§ **Task goal**
Once the records have been read, set every one down as it stands.

§ **Input**
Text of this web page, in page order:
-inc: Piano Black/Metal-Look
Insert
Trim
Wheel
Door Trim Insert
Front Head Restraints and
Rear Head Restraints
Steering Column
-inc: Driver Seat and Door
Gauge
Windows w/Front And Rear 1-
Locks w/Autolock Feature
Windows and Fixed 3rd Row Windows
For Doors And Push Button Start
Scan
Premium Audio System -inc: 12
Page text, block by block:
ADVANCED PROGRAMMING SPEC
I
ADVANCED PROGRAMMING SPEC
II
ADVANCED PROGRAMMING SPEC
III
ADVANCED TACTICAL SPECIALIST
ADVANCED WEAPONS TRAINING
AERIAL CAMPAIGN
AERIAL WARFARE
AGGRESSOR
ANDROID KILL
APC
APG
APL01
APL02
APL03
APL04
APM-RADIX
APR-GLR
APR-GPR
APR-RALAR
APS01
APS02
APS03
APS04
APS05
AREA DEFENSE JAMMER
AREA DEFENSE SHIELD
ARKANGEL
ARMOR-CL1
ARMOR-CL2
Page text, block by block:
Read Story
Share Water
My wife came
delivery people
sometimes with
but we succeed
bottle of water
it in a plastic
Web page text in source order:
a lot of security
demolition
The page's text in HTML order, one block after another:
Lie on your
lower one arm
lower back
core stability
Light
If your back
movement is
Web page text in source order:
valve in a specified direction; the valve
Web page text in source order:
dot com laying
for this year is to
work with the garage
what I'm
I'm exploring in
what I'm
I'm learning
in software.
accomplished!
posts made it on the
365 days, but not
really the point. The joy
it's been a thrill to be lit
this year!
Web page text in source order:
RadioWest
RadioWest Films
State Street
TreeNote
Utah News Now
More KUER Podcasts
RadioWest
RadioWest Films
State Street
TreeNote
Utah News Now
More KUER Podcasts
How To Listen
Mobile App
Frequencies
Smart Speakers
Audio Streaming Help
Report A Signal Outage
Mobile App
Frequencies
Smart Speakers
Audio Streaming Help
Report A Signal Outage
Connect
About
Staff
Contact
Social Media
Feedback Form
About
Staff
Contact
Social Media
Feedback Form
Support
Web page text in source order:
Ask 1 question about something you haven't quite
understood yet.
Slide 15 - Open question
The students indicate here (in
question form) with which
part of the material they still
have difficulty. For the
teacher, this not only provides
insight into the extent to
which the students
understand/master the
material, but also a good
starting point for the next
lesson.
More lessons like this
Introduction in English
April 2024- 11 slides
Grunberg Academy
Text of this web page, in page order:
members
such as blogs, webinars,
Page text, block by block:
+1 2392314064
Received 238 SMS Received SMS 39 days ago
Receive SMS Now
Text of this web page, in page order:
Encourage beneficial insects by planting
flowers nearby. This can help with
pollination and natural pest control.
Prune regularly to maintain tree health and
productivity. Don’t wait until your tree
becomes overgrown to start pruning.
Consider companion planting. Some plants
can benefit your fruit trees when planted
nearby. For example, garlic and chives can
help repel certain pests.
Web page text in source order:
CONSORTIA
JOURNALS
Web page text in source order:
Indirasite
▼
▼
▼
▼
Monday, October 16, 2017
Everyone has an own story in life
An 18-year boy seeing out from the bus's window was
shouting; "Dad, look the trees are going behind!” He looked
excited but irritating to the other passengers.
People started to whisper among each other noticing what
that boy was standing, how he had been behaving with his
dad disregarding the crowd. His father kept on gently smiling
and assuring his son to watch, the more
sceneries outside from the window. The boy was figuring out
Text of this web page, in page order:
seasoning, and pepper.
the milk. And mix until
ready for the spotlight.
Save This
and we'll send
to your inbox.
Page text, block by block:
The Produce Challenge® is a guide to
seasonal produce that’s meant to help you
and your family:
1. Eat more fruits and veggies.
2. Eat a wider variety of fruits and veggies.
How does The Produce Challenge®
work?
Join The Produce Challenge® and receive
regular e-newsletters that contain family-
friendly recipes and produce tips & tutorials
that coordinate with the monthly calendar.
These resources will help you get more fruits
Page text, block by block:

§ **Task response**
Text of this web page, in page order:
-inc: Piano Black/Metal-Look
Insert
Trim
Wheel
Door Trim Insert
Front Head Restraints and
Rear Head Restraints
Steering Column
-inc: Driver Seat and Door
Gauge
Windows w/Front And Rear 1-
Locks w/Autolock Feature
Windows and Fixed 3rd Row Windows
For Doors And Push Button Start
Scan
Premium Audio System -inc: 12
Page text, block by block:
ADVANCED PROGRAMMING SPEC
I
ADVANCED PROGRAMMING SPEC
II
ADVANCED PROGRAMMING SPEC
III
ADVANCED TACTICAL SPECIALIST
ADVANCED WEAPONS TRAINING
AERIAL CAMPAIGN
AERIAL WARFARE
AGGRESSOR
ANDROID KILL
APC
APG
APL01
APL02
APL03
APL04
APM-RADIX
APR-GLR
APR-GPR
APR-RALAR
APS01
APS02
APS03
APS04
APS05
AREA DEFENSE JAMMER
AREA DEFENSE SHIELD
ARKANGEL
ARMOR-CL1
ARMOR-CL2
Page text, block by block:
Read Story
Share Water
My wife came
delivery people
sometimes with
but we succeed
bottle of water
it in a plastic
Web page text in source order:
a lot of security
demolition
The page's text in HTML order, one block after another:
Lie on your
lower one arm
lower back
core stability
Light
If your back
movement is
Web page text in source order:
valve in a specified direction; the valve
Web page text in source order:
dot com laying
for this year is to
work with the garage
what I'm
I'm exploring in
what I'm
I'm learning
in software.
accomplished!
posts made it on the
365 days, but not
really the point. The joy
it's been a thrill to be lit
this year!
Web page text in source order:
RadioWest
RadioWest Films
State Street
TreeNote
Utah News Now
More KUER Podcasts
RadioWest
RadioWest Films
State Street
TreeNote
Utah News Now
More KUER Podcasts
How To Listen
Mobile App
Frequencies
Smart Speakers
Audio Streaming Help
Report A Signal Outage
Mobile App
Frequencies
Smart Speakers
Audio Streaming Help
Report A Signal Outage
Connect
About
Staff
Contact
Social Media
Feedback Form
About
Staff
Contact
Social Media
Feedback Form
Support
Web page text in source order:
Ask 1 question about something you haven't quite
understood yet.
Slide 15 - Open question
The students indicate here (in
question form) with which
part of the material they still
have difficulty. For the
teacher, this not only provides
insight into the extent to
which the students
understand/master the
material, but also a good
starting point for the next
lesson.
More lessons like this
Introduction in English
April 2024- 11 slides
Grunberg Academy
Text of this web page, in page order:
members
such as blogs, webinars,
Page text, block by block:
+1 2392314064
Received 238 SMS Received SMS 39 days ago
Receive SMS Now
Text of this web page, in page order:
Encourage beneficial insects by planting
flowers nearby. This can help with
pollination and natural pest control.
Prune regularly to maintain tree health and
productivity. Don’t wait until your tree
becomes overgrown to start pruning.
Consider companion planting. Some plants
can benefit your fruit trees when planted
nearby. For example, garlic and chives can
help repel certain pests.
Web page text in source order:
CONSORTIA
JOURNALS
Web page text in source order:
Indirasite
▼
▼
▼
▼
Monday, October 16, 2017
Everyone has an own story in life
An 18-year boy seeing out from the bus's window was
shouting; "Dad, look the trees are going behind!” He looked
excited but irritating to the other passengers.
People started to whisper among each other noticing what
that boy was standing, how he had been behaving with his
dad disregarding the crowd. His father kept on gently smiling
and assuring his son to watch, the more
sceneries outside from the window. The boy was figuring out
Text of this web page, in page order:
seasoning, and pepper.
the milk. And mix until
ready for the spotlight.
Save This
and we'll send
to your inbox.
Page text, block by block:
The Produce Challenge® is a guide to
seasonal produce that’s meant to help you
and your family:
1. Eat more fruits and veggies.
2. Eat a wider variety of fruits and veggies.
How does The Produce Challenge®
work?
Join The Produce Challenge® and receive
regular e-newsletters that contain family-
friendly recipes and produce tips & tutorials
that coordinate with the monthly calendar.
These resources will help you get more fruits
Page text, block by block:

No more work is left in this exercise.